◆ Assignment
Through the last line of the material below, starting at the line with "Suaradotcom Klikpositif Siberindo Goindonesia", return every line exactly and only those.

◆ Material for this task
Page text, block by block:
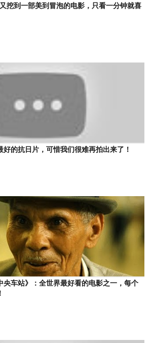
挖到一部美到冒泡的电影，只看一分钟就喜
好的抗日片，可惜我们很难再拍出来了！
央车站》：全世界最好看的电影之一，每个
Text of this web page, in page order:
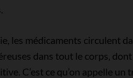
les médicaments circulent
dans tout le corps,
C’est ce qu’on appelle un
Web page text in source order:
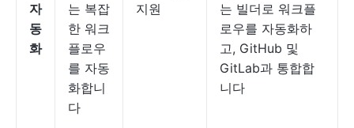
자
동
화
는 복잡
한 워크
플로우
를 자동
화합니
다
지원
는 빌더로 워크플
로우를 자동화하
고, GitHub 및
GitLab과 통합합
니다
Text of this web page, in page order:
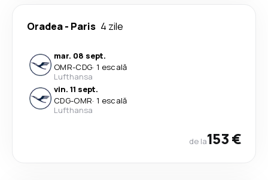
Oradea- Paris 4 zile
mar. 08 sept.
OMR-CDG· 1 escală
Lufthansa
vin. 11 sept.
CDG-OMR· 1 escală
Lufthansa
de la153 €
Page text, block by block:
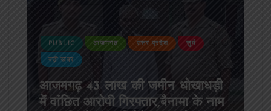
PUBLIC आजमगढ़ उत्तर प्रदेश जुर्म
बड़ी खबर
आजमगढ़ 43 लाख की जमीन धोखाधड़ी
में वांछित आरोपी गिरफ्तार,बैनामा के नाम
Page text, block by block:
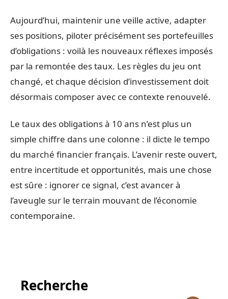
Aujourd’hui, maintenir une veille active, adapter
ses positions, piloter précisément ses portefeuilles
d’obligations : voilà les nouveaux réflexes imposés
par la remontée des taux. Les règles du jeu ont
changé, et chaque décision d’investissement doit
désormais composer avec ce contexte renouvelé.
Le taux des obligations à 10 ans n’est plus un
simple chiffre dans une colonne : il dicte le tempo
du marché financier français. L’avenir reste ouvert,
entre incertitude et opportunités, mais une chose
est sûre : ignorer ce signal, c’est avancer à
l’aveugle sur le terrain mouvant de l’économie
contemporaine.
Recherche
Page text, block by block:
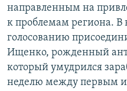
направленным на
к проблемам региона. В
голосованию
Ищенко, рожденный
который умудрился
неделю между первым
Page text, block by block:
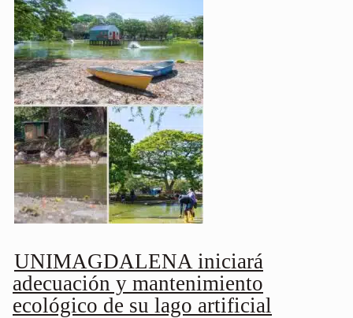
UNIMAGDALENA iniciará
adecuación y mantenimiento
ecológico de su lago artificial
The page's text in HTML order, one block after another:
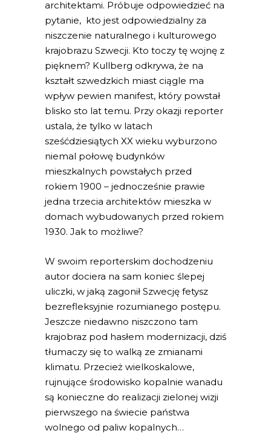
architektami. Próbuje odpowiedzieć na
pytanie, kto jest odpowiedzialny za
niszczenie naturalnego i kulturowego
krajobrazu Szwecji. Kto toczy tę wojnę z
pięknem? Kullberg odkrywa, że na
kształt szwedzkich miast ciągle ma
wpływ pewien manifest, który powstał
blisko sto lat temu. Przy okazji reporter
ustala, że tylko w latach
sześćdziesiątych XX wieku wyburzono
niemal połowę budynków
mieszkalnych powstałych przed
rokiem 1900 – jednocześnie prawie
jedna trzecia architektów mieszka w
domach wybudowanych przed rokiem
1930. Jak to możliwe?
W swoim reporterskim dochodzeniu
autor dociera na sam koniec ślepej
uliczki, w jaką zagonił Szwecję fetysz
bezrefleksyjnie rozumianego postępu.
Jeszcze niedawno niszczono tam
krajobraz pod hasłem modernizacji, dziś
tłumaczy się to walką ze zmianami
klimatu. Przecież wielkoskalowe,
rujnujące środowisko kopalnie wanadu
są konieczne do realizacji zielonej wizji
pierwszego na świecie państwa
wolnego od paliw kopalnych…
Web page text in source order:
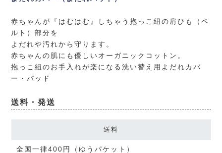
赤ちゃんが『はむはむ』しちゃう抱っこ紐の肩ひも（ベ
ルト）部分を
よだれや汚れから守ります。
赤ちゃんの肌にも優しいオーガニックコットン。
抱っこ紐のお手入れが楽になる洗い替え用よだれカバ
ー・パッド
送料・発送
送料
全国一律400円（ゆうパケット）
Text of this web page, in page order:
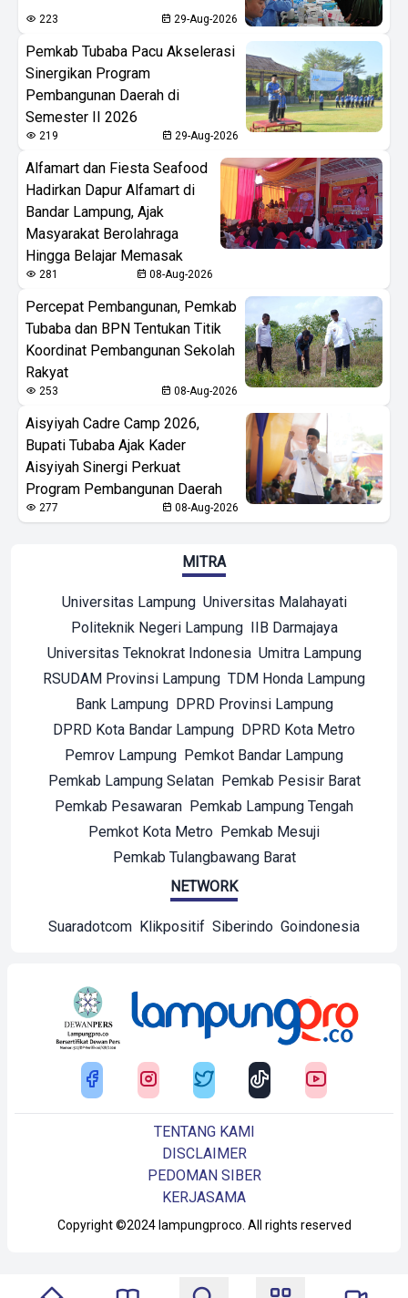
223 29-Aug-2026
Pemkab Tubaba Pacu Akselerasi
Sinergikan Program
Pembangunan Daerah di
Semester II 2026
219 29-Aug-2026
Alfamart dan Fiesta Seafood
Hadirkan Dapur Alfamart di
Bandar Lampung, Ajak
Masyarakat Berolahraga
Hingga Belajar Memasak
281 08-Aug-2026
Percepat Pembangunan, Pemkab
Tubaba dan BPN Tentukan Titik
Koordinat Pembangunan Sekolah
Rakyat
253 08-Aug-2026
Aisyiyah Cadre Camp 2026,
Bupati Tubaba Ajak Kader
Aisyiyah Sinergi Perkuat
Program Pembangunan Daerah
277 08-Aug-2026
MITRA
Universitas Lampung Universitas Malahayati
Politeknik Negeri Lampung
IIB Darmajaya
Universitas Teknokrat Indonesia Umitra Lampung
RSUDAM Provinsi Lampung TDM Honda Lampung
Bank Lampung
DPRD Provinsi Lampung
DPRD Kota Bandar Lampung DPRD Kota Metro
Pemrov Lampung Pemkot Bandar Lampung
Pemkab Lampung Selatan
Pemkab Pesisir Barat
Pemkab Pesawaran Pemkab Lampung Tengah
Pemkot Kota Metro Pemkab Mesuji
Pemkab Tulangbawang Barat
NETWORK
Suaradotcom Klikpositif Siberindo Goindonesia
Copyright ©2024 lampungproco. All rights reserved
TENTANG KAMI
DISCLAIMER
PEDOMAN SIBER
KERJASAMA

◆ Result for this exercise
Suaradotcom Klikpositif Siberindo Goindonesia
Copyright ©2024 lampungproco. All rights reserved
TENTANG KAMI
DISCLAIMER
PEDOMAN SIBER
KERJASAMA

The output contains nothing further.